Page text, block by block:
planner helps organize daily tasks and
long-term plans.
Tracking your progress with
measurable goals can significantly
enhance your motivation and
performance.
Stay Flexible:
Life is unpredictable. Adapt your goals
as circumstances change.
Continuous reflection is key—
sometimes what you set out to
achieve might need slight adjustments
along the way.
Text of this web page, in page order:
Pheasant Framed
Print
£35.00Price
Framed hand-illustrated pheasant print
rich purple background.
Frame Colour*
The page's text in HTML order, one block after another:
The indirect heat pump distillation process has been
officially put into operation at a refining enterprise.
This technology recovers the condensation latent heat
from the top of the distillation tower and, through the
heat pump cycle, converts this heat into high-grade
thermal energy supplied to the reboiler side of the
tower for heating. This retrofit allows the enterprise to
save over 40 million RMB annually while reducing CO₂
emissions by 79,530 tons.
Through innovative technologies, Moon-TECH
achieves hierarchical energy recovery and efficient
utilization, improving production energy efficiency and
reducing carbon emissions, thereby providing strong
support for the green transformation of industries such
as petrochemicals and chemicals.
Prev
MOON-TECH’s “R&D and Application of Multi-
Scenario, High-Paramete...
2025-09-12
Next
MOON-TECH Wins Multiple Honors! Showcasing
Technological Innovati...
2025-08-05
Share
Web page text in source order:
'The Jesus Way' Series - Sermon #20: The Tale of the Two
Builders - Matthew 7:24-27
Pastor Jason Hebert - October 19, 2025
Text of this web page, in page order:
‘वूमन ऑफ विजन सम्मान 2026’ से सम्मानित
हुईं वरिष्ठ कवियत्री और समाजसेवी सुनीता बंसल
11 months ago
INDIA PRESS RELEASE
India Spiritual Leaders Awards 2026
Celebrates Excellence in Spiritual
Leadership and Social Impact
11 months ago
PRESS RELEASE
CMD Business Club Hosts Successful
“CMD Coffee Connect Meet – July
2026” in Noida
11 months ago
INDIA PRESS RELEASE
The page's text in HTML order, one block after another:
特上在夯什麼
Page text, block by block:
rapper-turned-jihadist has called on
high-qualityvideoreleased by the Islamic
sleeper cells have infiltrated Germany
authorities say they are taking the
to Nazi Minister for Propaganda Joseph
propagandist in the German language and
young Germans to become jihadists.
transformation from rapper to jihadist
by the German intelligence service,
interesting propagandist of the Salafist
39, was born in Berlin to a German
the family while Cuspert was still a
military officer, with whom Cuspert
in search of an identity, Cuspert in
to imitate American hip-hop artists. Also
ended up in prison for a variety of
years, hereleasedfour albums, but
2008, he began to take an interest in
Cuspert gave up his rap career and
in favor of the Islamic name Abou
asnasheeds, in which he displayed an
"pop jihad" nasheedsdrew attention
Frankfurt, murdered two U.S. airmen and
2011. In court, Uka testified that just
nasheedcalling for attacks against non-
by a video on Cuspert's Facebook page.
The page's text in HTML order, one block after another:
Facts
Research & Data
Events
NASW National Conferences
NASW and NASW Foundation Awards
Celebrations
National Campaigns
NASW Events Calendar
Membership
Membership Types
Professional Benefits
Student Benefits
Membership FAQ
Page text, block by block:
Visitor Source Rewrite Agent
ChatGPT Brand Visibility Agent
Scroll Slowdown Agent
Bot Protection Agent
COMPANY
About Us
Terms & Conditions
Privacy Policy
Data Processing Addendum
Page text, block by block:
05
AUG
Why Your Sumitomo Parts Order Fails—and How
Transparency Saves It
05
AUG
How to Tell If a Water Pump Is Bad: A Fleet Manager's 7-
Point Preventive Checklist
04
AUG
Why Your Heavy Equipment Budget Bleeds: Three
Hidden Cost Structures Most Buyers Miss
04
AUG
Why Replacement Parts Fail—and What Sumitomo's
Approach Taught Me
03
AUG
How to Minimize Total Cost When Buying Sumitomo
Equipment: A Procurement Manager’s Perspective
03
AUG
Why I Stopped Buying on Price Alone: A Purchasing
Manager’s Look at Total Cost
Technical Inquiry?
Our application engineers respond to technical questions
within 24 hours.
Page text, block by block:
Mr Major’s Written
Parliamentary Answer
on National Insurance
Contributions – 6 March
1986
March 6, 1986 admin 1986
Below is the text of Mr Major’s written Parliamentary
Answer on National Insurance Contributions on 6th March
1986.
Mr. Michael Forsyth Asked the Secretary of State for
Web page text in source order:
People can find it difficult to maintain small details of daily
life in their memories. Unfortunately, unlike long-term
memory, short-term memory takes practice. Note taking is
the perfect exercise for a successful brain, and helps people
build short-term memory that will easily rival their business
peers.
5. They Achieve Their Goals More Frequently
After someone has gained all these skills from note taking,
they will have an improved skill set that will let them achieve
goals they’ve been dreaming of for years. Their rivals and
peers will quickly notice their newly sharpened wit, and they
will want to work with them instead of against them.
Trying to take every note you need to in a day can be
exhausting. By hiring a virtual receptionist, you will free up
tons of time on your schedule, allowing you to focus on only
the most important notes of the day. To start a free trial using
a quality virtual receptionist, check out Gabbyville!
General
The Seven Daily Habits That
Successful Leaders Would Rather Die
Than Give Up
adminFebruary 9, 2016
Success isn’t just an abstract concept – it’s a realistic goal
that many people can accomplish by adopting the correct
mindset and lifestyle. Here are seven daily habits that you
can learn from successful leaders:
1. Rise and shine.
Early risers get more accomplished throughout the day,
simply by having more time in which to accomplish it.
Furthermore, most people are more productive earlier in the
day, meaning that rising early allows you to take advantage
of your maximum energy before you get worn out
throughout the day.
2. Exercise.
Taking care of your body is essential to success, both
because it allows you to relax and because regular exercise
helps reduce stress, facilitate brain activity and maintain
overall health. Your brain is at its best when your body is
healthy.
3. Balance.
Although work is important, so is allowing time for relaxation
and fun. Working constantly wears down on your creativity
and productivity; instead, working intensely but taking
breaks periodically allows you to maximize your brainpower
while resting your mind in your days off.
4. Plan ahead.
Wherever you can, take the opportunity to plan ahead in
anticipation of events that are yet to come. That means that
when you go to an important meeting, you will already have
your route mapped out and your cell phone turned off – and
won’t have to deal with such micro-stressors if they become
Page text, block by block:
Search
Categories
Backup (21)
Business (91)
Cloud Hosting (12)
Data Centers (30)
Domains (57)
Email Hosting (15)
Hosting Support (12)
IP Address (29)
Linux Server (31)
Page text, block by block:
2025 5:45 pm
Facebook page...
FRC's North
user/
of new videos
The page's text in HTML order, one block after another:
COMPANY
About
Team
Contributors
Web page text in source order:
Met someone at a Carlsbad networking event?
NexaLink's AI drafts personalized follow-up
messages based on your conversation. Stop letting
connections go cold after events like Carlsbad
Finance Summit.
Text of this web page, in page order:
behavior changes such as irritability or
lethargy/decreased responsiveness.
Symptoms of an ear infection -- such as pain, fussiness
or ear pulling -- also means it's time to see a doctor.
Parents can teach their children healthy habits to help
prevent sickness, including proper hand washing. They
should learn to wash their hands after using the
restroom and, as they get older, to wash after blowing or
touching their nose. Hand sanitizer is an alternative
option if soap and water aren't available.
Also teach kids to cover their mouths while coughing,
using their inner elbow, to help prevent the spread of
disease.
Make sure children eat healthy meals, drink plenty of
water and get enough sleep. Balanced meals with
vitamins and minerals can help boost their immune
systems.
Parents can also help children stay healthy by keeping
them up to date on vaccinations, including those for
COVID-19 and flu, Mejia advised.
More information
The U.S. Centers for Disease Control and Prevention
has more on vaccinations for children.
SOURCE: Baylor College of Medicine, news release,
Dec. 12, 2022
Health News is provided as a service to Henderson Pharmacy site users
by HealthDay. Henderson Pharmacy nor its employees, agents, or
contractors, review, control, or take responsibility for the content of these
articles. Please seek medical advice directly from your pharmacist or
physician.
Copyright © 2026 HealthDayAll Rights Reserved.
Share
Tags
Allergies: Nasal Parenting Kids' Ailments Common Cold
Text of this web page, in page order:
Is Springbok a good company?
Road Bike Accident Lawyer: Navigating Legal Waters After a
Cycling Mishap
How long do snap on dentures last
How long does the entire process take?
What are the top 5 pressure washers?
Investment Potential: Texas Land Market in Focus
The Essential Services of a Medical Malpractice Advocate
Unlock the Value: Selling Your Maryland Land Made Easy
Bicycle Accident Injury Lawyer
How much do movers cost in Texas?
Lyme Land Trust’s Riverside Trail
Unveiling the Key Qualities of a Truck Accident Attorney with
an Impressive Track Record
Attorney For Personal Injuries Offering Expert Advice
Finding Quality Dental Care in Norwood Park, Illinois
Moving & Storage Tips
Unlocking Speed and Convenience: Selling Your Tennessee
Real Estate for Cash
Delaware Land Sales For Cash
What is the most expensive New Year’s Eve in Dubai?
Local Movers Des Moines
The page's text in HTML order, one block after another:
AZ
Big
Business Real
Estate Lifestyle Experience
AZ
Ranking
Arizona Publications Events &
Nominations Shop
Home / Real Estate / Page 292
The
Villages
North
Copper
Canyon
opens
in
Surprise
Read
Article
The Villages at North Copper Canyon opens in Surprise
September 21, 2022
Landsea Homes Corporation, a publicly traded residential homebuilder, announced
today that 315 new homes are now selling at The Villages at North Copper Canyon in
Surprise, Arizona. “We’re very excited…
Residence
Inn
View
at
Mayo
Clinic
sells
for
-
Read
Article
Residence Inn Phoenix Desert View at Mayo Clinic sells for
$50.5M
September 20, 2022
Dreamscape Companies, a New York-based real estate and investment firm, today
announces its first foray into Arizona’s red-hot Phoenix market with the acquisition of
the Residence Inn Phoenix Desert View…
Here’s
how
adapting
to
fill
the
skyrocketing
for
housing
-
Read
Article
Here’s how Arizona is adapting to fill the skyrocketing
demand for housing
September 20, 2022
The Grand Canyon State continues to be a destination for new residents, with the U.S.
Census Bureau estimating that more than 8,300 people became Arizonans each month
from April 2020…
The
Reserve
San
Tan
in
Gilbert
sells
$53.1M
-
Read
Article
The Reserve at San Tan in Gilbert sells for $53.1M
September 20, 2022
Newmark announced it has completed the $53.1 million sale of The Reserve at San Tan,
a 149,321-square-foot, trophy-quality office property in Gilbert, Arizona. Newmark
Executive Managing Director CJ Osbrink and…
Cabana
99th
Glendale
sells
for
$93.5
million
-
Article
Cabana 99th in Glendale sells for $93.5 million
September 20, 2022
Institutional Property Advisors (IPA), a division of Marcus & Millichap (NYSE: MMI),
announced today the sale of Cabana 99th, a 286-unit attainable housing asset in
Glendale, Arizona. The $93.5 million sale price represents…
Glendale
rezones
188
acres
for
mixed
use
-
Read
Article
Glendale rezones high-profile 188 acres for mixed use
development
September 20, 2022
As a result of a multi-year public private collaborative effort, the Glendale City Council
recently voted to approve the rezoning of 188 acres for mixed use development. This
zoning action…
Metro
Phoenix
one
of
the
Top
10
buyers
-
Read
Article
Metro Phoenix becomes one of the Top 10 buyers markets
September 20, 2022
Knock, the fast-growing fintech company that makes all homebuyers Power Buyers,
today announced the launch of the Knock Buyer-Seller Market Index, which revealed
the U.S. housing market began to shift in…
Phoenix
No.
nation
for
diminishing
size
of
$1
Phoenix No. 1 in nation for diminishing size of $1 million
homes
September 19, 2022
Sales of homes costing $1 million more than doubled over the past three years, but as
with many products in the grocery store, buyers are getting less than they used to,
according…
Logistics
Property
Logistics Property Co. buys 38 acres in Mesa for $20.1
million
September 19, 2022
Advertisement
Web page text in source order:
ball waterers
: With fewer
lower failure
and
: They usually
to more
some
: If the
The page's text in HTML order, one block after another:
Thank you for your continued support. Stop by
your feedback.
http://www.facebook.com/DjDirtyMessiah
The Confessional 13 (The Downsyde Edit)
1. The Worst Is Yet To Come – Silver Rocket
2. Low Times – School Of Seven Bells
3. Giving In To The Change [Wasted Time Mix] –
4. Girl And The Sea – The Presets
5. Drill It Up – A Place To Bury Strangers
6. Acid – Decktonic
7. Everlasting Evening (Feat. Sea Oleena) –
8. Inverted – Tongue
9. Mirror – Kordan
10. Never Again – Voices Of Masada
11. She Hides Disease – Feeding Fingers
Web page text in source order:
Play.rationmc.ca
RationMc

▶ **WHAT TO DO**: Filtering the entries above by the word "free", copy each line that matches.

▶ **EXERCISE OUTPUT**:
exhausting. By hiring a virtual receptionist, you will free up
the most important notes of the day. To start a free trial using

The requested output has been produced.